The Lavaan Air case showed that, with rigorous control, even a ~660 ppm ammonia spike did not cause system failure; chemical adjustments stabilized cooling‑loop performance and bought time until maintenance (www.lautanairindonesia.com). After approximately three months, most water parameters approached targets—free chlorine ~0.23 ppm (target 0.2–0.5 ppm), phosphate ~5.9 ppm—even as conductivity and nitrates remained high; the corrosion rate sat at a trivial 0.06 mpy, well under the 0.26 mpy limit (www.lautanairindonesia.com) (www.lautanairindonesia.com).
Discharge limits and documentation
In Indonesia, discharge standards raise the stakes for speed. Ministerial Regulation No. 5/2014 sets ammonia limits often in the single‑digit mg/L range; a cited plywood mill limit is 4 mg/L (www.pengolahanlimbah.com). A cooling system leak sending hundreds of mg/L risks heavy fines, so emergency plans include coordination with environmental and process safety teams, routing contaminated blowdown to waste treatment or preventing mixing with pristine effluent.

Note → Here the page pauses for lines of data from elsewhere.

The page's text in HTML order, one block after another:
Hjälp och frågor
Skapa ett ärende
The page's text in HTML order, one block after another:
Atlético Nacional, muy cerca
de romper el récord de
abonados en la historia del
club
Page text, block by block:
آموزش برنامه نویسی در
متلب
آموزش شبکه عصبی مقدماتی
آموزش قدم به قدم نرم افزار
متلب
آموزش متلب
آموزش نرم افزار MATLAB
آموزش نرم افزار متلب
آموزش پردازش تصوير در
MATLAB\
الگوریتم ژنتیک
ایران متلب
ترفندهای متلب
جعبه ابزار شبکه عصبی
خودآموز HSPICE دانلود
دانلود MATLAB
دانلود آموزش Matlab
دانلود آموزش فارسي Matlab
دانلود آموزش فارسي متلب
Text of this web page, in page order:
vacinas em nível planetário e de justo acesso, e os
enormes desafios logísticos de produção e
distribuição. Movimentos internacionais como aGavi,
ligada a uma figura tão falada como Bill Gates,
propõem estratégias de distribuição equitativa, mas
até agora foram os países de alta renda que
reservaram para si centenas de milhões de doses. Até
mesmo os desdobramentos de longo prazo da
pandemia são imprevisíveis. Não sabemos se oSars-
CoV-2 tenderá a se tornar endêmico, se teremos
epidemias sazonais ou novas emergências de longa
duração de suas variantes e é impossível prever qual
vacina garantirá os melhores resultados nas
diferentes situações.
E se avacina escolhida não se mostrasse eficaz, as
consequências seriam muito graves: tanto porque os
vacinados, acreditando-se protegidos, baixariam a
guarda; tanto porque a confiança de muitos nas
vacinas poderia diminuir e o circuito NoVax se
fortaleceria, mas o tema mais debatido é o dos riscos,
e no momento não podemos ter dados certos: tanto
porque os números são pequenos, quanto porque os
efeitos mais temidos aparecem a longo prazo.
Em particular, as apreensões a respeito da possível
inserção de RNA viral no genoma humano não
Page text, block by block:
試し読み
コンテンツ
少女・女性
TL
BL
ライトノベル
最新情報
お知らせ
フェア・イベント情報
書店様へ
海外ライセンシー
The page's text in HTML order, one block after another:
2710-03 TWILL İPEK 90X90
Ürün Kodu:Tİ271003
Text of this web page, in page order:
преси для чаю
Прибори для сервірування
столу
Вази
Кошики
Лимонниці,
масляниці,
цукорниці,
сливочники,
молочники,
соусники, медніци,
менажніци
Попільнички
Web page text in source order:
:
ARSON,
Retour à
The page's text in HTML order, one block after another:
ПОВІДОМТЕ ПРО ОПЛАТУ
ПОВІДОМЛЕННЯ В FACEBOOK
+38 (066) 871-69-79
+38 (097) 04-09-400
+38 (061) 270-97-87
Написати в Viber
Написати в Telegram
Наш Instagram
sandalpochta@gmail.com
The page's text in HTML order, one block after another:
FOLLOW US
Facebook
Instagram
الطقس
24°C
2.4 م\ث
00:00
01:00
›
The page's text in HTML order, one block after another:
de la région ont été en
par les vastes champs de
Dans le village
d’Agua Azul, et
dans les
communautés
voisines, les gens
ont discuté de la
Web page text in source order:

Actions are documented with samples and timestamps to demonstrate prompt containment.
Baseline practice and references
Standard references such as the ASHRAE Handbook and ChemTreat’s Water Essentials outline baseline water‑treatment practices. Field data align: continuous online NH₃ monitoring combined with robust inhibitor/biocide programs both detects leaks early and mitigates damage (www.metrohm.com) (www.lautanairindonesia.com).